### [Problem details]
Take the listing below and print exactly the lines starting at the line containing "My last DT..." and ending at the line containing "2008 Japan Trip (Part 2)", both ends included, and no others.

•••

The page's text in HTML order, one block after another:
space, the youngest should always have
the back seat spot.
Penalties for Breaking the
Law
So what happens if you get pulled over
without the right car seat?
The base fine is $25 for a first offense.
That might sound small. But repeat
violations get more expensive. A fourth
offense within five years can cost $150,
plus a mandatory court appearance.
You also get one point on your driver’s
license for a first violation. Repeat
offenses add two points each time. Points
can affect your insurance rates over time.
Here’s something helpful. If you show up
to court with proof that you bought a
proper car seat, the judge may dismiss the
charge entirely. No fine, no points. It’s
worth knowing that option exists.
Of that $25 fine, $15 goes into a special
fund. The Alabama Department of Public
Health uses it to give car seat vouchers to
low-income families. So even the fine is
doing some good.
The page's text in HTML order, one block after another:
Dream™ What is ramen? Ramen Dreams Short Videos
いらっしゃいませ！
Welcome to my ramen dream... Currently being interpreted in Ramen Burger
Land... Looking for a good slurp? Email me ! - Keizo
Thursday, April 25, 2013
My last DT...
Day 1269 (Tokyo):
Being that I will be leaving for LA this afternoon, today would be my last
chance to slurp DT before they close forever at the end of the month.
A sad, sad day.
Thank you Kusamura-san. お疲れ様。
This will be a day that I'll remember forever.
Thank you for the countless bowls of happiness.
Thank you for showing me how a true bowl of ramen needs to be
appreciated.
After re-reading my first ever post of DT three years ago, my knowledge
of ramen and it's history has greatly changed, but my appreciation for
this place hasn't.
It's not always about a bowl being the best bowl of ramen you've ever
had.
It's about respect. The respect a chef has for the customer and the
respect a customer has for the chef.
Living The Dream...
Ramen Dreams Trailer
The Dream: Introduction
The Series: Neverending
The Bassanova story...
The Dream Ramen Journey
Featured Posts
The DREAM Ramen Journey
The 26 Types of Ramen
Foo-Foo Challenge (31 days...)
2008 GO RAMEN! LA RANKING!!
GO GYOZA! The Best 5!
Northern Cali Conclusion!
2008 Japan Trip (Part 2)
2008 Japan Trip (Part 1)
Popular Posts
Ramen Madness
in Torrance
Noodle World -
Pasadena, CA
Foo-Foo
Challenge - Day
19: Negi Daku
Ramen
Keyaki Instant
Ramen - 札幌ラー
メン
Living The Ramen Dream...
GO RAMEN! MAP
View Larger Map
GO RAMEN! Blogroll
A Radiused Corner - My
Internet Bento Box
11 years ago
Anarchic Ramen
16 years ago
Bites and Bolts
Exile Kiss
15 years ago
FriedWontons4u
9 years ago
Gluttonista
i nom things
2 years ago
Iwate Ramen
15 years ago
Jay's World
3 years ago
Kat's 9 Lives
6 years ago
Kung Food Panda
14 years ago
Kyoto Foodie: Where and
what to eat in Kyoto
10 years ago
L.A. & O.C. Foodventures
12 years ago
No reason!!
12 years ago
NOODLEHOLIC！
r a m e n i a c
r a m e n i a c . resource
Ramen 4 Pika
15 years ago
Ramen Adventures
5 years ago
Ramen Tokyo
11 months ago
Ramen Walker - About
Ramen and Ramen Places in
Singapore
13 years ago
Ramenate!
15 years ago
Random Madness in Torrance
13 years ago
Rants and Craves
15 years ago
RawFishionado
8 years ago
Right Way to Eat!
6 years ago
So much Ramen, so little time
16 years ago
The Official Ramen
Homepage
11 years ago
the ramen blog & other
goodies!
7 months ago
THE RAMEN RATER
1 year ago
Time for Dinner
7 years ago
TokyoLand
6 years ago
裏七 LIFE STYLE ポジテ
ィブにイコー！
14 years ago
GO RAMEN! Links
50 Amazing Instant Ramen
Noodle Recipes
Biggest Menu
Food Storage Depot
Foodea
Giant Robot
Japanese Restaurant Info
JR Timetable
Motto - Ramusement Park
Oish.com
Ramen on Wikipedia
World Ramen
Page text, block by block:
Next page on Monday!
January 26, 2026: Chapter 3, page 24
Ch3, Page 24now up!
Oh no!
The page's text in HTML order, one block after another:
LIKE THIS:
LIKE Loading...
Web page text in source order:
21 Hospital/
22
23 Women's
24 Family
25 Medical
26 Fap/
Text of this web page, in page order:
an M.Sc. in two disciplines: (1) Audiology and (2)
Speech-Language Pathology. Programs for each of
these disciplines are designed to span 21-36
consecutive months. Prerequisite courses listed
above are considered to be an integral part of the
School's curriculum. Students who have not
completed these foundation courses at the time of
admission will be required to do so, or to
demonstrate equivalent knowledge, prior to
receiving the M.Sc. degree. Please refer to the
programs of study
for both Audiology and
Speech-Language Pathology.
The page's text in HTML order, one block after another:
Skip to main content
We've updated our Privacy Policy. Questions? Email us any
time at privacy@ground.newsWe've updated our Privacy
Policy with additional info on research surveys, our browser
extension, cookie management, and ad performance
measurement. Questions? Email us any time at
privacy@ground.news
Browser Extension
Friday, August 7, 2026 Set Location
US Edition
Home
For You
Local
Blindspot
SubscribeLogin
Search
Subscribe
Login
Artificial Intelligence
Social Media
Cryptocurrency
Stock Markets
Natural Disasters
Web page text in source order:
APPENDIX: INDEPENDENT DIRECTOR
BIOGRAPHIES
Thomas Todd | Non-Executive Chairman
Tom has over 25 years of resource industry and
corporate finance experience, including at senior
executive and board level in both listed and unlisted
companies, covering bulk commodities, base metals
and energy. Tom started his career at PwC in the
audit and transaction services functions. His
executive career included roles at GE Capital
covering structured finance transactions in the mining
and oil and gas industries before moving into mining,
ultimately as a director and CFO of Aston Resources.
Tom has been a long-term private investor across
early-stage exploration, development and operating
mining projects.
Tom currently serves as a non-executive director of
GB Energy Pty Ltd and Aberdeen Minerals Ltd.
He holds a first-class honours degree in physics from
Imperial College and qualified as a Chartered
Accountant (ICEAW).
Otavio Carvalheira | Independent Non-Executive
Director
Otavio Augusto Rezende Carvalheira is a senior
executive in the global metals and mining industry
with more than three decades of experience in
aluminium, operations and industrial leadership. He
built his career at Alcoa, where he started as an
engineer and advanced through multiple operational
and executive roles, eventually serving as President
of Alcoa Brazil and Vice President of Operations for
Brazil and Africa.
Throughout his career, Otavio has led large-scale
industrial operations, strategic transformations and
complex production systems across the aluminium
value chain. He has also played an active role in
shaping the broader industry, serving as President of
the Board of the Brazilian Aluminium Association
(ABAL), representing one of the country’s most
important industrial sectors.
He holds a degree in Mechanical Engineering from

•••

### [Response area]
My last DT...
Day 1269 (Tokyo):
Being that I will be leaving for LA this afternoon, today would be my last
chance to slurp DT before they close forever at the end of the month.
A sad, sad day.
Thank you Kusamura-san. お疲れ様。
This will be a day that I'll remember forever.
Thank you for the countless bowls of happiness.
Thank you for showing me how a true bowl of ramen needs to be
appreciated.
After re-reading my first ever post of DT three years ago, my knowledge
of ramen and it's history has greatly changed, but my appreciation for
this place hasn't.
It's not always about a bowl being the best bowl of ramen you've ever
had.
It's about respect. The respect a chef has for the customer and the
respect a customer has for the chef.
Living The Dream...
Ramen Dreams Trailer
The Dream: Introduction
The Series: Neverending
The Bassanova story...
The Dream Ramen Journey
Featured Posts
The DREAM Ramen Journey
The 26 Types of Ramen
Foo-Foo Challenge (31 days...)
2008 GO RAMEN! LA RANKING!!
GO GYOZA! The Best 5!
Northern Cali Conclusion!
2008 Japan Trip (Part 2)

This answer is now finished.